VIA Rail, 12360-121 Street,  provides passenger train services for Edmonton, and is linked to several major cities along the Canadian National Railroad: west to Vancouver and east to Saskatoon, Winnipeg, Toronto, Montréal, and onwards. The VIA train station is located a short distance from downtown, near the northwest corner of City Centre Airport. The station has free wifi - ask a staff member for the passkey.
VIA Rail prices are higher than train prices generally in Europe (or even short distances by Amtrak in the States). Their passenger trains arrive through Edmonton numerous times during week. Passengers experience leisurely travel through some of the most amazing scenery in the world. Though somewhat more expensive than bus travel, service on a VIA Rail train even in the lowest class is superior to any bus. You can get up and walk around the carriages, dine conveniently, and you will find plenty of legroom in the comfortable seats. If you can afford the extra cost, it is generally worthwhile to take the train rather than the bus.
A large part of the city, built before and during the Second World War, is laid out in a grid pattern of straight streets, which makes for easy navigation by car or foot. There are a number of bridges, including the Walterdale Bridge and High Level Bridge, going in and out of the downtown core.
Edmonton's downtown is fairly eclectic, home to numerous Government of Alberta buildings as well as modern office towers, including the CN Tower near City Hall and the impressive, white marble-clad Bank of Montreal on 101 Street. Edmonton contains some of the most architecturally significant buildings in the province, including the crimson-coloured Citadel Theatre and the church-like spires of Grant MacEwan University.
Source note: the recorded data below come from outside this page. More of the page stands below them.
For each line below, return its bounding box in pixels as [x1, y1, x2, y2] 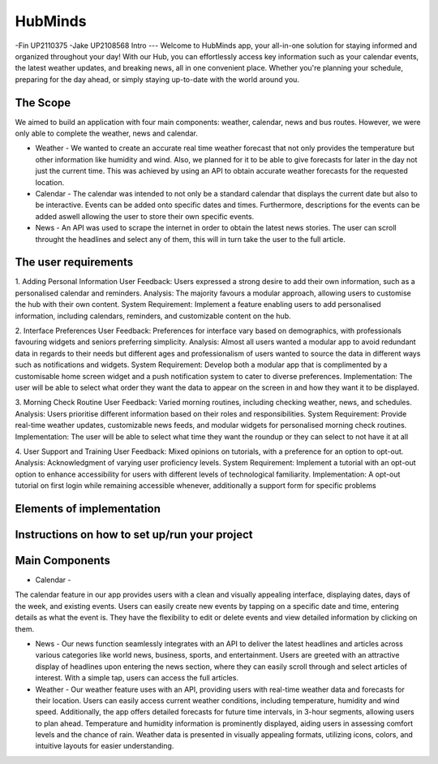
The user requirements [15, 256, 134, 270]
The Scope [15, 96, 71, 110]
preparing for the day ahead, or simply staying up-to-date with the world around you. [15, 74, 300, 84]
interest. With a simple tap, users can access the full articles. [35, 673, 239, 683]
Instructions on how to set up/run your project [15, 528, 253, 542]
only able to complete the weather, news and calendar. [15, 128, 198, 138]
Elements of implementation [15, 502, 161, 516]
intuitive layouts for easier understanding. [35, 741, 174, 751]

Areas of Edmonton built before 1960 are on a convenient grid system. 100th Street and 100th Avenue are in the centre of the city. Increasing street numbers mean that you are travelling west. Increasing avenue numbers mean that you are travelling north. Almost all new neighborhoods are designed with more curves, cul-de-sacs, and named streets. If visiting these newer areas, a current city map or GPS is highly recommended.
For better or for worse, pedestrians are provided with a high level of respect in Edmonton. Drivers from larger cities in other countries may be surprised to see that cars stop to allow pedestrians to cross even on busy roadways, regardless of their right to cross at that point. This has emboldened pedestrians, who may not look both ways to cross at an uncontrolled corner during busy times. As such, if you are driving, be wary of pedestrians standing along the side of the road. They may make a move without warning. Bicycles are also treated with an elevated level of respect so give them a wider berth than usual.
Edmonton is less congested than most cities with a population over one million. Full stoppage is rare but traffic jams can occur during rush hour near bridges and major arterial roadways.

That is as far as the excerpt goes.